For the less technically-minded, I use an analogy to discuss sampling: Two people are placed by a window and told to count the ants crawling across it. One is allowed to see the window a certain number of times per second. The other is shown the window twice as often. The bigger and slower the ants, the more likely the two counters will come up with the same count.  When the ants are smaller and faster, however, it is likely that the person who only looks half as often will miss some.

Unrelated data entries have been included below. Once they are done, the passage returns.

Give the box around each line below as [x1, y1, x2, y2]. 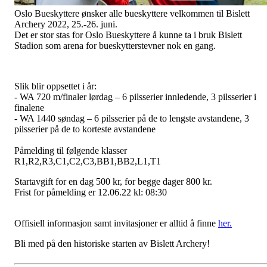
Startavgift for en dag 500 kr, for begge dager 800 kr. [14, 176, 212, 187]
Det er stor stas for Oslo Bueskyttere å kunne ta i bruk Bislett [14, 30, 242, 41]
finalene [14, 103, 44, 113]
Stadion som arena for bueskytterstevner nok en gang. [14, 41, 218, 51]
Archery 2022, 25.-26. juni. [14, 19, 117, 30]
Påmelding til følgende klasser [14, 145, 127, 156]
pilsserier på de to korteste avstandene [14, 124, 156, 135]
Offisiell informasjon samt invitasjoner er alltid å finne [14, 218, 218, 229]
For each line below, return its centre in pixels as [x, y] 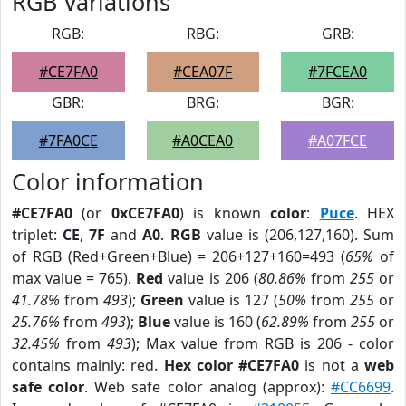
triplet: [38, 235]
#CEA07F [203, 72]
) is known [225, 213]
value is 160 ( [216, 322]
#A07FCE [338, 140]
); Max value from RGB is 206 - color [263, 343]
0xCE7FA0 [145, 213]
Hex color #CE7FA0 [232, 365]
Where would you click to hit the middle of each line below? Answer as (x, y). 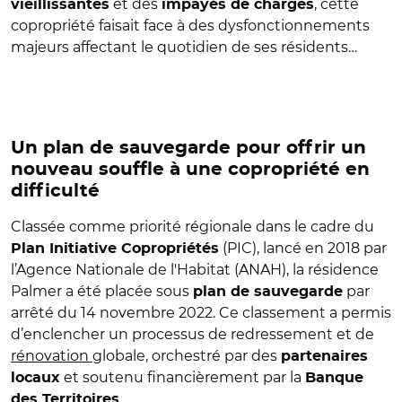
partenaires (324, 356)
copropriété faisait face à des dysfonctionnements (190, 25)
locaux (35, 377)
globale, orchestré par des (187, 355)
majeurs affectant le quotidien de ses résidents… (184, 47)
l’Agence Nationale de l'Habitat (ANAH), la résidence (195, 269)
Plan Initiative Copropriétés (115, 248)
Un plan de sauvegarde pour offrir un (188, 148)
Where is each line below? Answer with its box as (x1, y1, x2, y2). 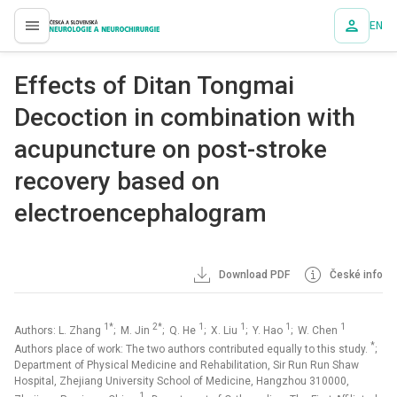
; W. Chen (291, 324, 340, 337)
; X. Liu (204, 324, 240, 337)
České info (327, 269, 383, 281)
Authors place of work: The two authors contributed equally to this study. (14, 343, 370, 355)
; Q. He (162, 324, 198, 337)
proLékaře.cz (50, 27, 95, 40)
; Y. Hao (245, 324, 285, 337)
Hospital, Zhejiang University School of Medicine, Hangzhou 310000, (14, 375, 349, 387)
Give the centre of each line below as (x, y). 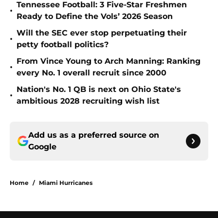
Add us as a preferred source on (94, 135)
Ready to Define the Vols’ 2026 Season (95, 17)
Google (42, 147)
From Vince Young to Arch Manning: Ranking (109, 61)
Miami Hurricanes (66, 183)
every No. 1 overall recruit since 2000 (91, 73)
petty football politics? (63, 45)
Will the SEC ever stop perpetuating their (102, 33)
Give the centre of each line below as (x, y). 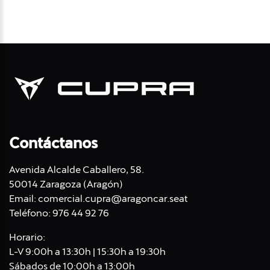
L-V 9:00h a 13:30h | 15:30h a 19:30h (87, 252)
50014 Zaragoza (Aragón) (66, 184)
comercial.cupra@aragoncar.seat (113, 199)
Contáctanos (53, 143)
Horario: (27, 237)
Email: (24, 199)
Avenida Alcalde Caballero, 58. (77, 170)
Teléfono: (31, 213)
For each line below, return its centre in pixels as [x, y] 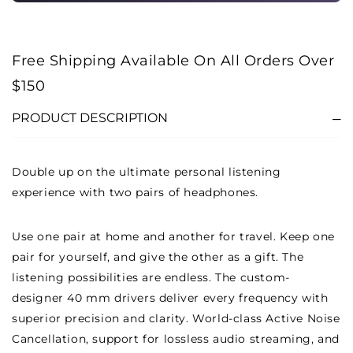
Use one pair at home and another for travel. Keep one [173, 236]
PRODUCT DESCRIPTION [90, 118]
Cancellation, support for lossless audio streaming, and [176, 339]
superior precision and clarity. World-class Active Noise [176, 318]
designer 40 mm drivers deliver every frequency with [170, 298]
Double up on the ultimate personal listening [147, 172]
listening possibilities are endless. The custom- [151, 277]
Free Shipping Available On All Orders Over [173, 61]
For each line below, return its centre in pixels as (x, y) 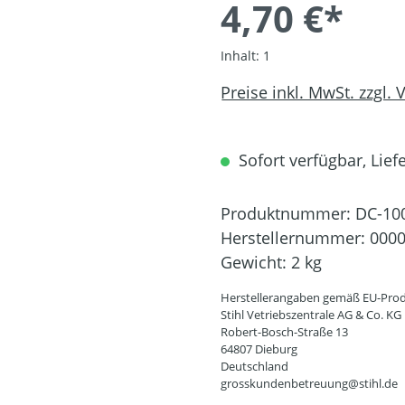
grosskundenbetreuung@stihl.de (309, 384)
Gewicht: (256, 263)
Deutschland (254, 367)
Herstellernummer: (295, 238)
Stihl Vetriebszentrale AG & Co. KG (311, 315)
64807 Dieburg (259, 349)
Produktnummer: (288, 214)
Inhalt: (242, 56)
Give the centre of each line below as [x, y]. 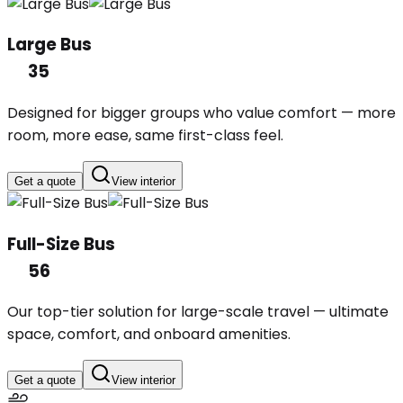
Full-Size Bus [61, 244]
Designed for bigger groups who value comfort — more [201, 112]
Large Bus [49, 45]
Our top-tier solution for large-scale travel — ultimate [198, 312]
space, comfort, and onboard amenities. [149, 335]
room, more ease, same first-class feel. [145, 135]
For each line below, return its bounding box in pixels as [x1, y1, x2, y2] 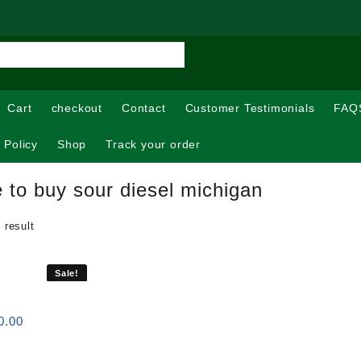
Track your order [106, 138, 201, 151]
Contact [122, 102, 166, 114]
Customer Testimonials [185, 102, 315, 114]
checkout [51, 102, 103, 114]
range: [22, 330, 60, 344]
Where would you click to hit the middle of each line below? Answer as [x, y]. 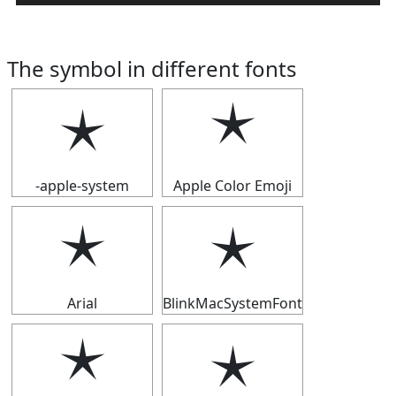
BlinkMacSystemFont [232, 303]
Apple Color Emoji [232, 186]
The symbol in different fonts [152, 69]
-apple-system [82, 186]
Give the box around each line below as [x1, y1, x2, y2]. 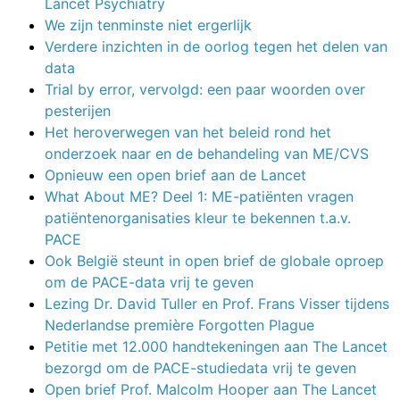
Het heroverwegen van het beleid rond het [45, 122, 331, 141]
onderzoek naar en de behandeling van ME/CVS [45, 144, 369, 162]
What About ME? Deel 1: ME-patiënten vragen [45, 187, 354, 205]
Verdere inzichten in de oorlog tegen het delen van [45, 37, 387, 55]
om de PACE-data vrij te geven [45, 272, 254, 291]
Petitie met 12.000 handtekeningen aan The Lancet [45, 337, 387, 355]
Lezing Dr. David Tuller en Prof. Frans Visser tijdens [45, 294, 389, 312]
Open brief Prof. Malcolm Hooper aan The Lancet [45, 379, 377, 398]
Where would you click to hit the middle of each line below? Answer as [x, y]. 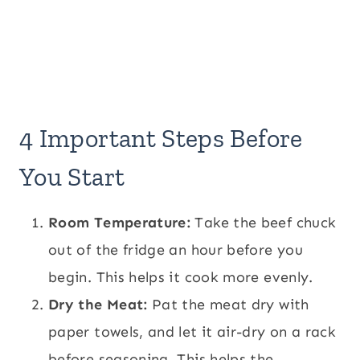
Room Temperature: [120, 223]
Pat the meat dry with [228, 305]
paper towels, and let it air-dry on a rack [192, 332]
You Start [72, 177]
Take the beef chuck [264, 223]
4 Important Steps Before [161, 139]
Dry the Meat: [98, 305]
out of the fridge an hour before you [176, 250]
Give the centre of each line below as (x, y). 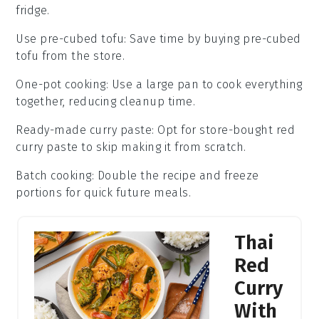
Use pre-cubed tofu (70, 38)
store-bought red (247, 130)
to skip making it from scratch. (162, 147)
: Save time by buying (184, 38)
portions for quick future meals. (104, 192)
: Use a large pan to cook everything (204, 84)
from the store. (82, 56)
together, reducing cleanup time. (106, 101)
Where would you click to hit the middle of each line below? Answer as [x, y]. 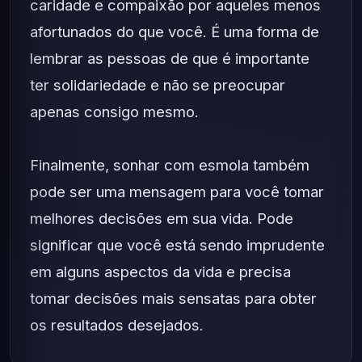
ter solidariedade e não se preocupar [158, 85]
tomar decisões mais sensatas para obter [173, 298]
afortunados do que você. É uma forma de [175, 32]
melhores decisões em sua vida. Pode [162, 218]
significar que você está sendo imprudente [177, 245]
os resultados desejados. [117, 325]
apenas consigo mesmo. [114, 112]
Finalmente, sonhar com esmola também [170, 165]
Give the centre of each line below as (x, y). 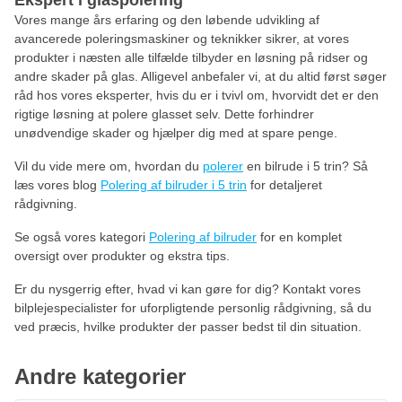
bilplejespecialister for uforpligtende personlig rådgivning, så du (193, 308)
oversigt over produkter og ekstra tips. (122, 256)
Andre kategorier (100, 376)
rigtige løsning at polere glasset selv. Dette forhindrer (164, 114)
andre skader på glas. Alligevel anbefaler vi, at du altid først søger (201, 76)
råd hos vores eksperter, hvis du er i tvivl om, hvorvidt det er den (197, 95)
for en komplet (299, 237)
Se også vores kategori (82, 237)
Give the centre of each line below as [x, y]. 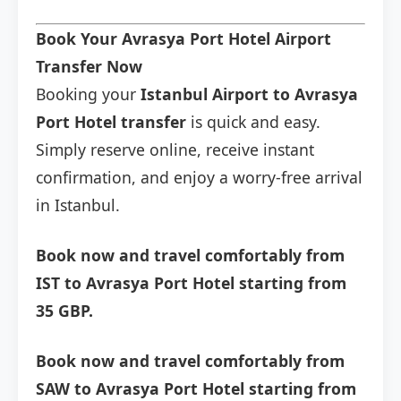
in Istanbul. [78, 205]
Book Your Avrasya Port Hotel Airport [183, 39]
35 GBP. [64, 311]
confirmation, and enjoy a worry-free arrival [199, 178]
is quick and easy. [253, 122]
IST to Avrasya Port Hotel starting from [191, 283]
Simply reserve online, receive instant [175, 150]
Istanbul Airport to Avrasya [249, 94]
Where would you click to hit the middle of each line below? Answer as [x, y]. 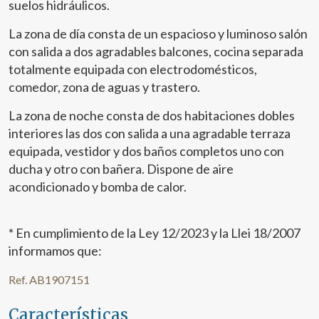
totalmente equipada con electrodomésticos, [133, 69]
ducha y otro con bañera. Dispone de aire [121, 169]
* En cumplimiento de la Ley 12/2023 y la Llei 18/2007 [155, 233]
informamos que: [55, 251]
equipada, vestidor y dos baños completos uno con [146, 151]
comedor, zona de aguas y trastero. [104, 87]
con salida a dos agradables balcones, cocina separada [156, 52]
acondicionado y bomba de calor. [98, 187]
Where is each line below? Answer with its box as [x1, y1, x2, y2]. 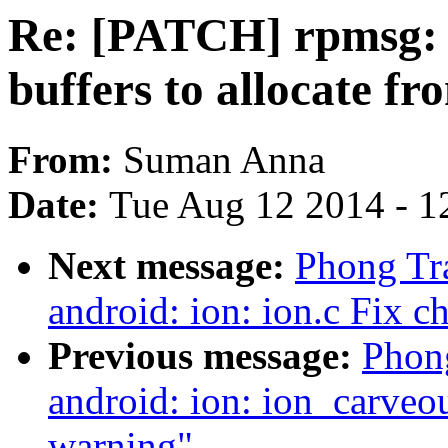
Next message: [48, 244, 295, 288]
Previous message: [48, 334, 362, 378]
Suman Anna [123, 138, 325, 182]
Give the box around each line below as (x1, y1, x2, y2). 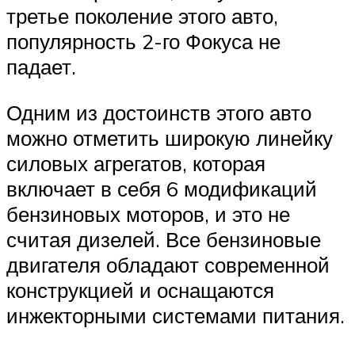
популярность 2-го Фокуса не (6, 29, 281, 55)
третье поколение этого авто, (6, 3, 278, 29)
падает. (6, 54, 76, 80)
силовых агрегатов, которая (6, 151, 265, 177)
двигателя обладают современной (6, 252, 330, 278)
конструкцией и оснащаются (6, 277, 274, 303)
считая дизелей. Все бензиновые (6, 227, 321, 253)
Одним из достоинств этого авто (6, 100, 311, 126)
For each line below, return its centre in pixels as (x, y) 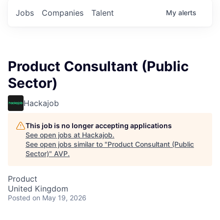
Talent (103, 13)
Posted (19, 197)
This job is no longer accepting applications (99, 125)
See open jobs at (54, 135)
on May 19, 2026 (59, 197)
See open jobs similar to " (67, 144)
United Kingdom (38, 188)
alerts (187, 12)
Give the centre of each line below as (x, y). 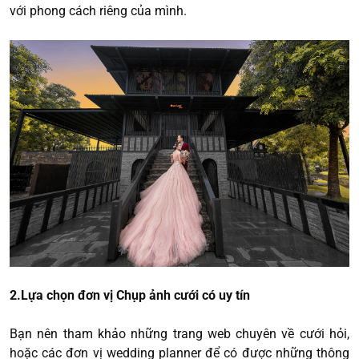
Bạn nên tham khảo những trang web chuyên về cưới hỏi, (179, 333)
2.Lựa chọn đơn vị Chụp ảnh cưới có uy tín (131, 295)
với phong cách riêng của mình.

For EEG training the difference between 256 bps and 2064 bps is meaningless.  You are training signals that complete a full cycle between 1 second (very slow delta) and 1/40th of a second.  Even at 256 samples per second, you would have more than 6 samples for each waveform at 40 Hz.  At 2048 (which might be useful for training EMG, where you might be looking at signals up to 1/500th of a second), there would be 48 readings for every waveform of 1/40th second.

All EEG amplifiers work at 256 (at least the more recent ones), even though some may oversample at 1024 or 2048.  Those then “down-sample” to 256, so it’s kind of like buying a digital camera that shoots 8 megapixel images and then putting them on the internet at a resolution of less than 1 megapixel.  You have really gained nothing by it.

According to the Nyquist Theorem of signal processing, the sampling rate must be at least two times the highest frequency to be sampled to assure an accurate signal.  Of course, if you want to sample up to 56 Hz, that would mean that sampling would have to be at least 112 Hz, so 120 would be acceptable.  The standard for EEG for many years now has been 256.  When you see amps trumpeting their sampling rates of 512 or 1024 or even 2048, that’s marketing hype.  Those rates are potentially valuable (though still probably overkill) for EMG training, which might go up to 100 or 200 Hz or more, so a 512 rate (the top one offered by the Pendant) is plenty fast enough.  For EEG, use 256.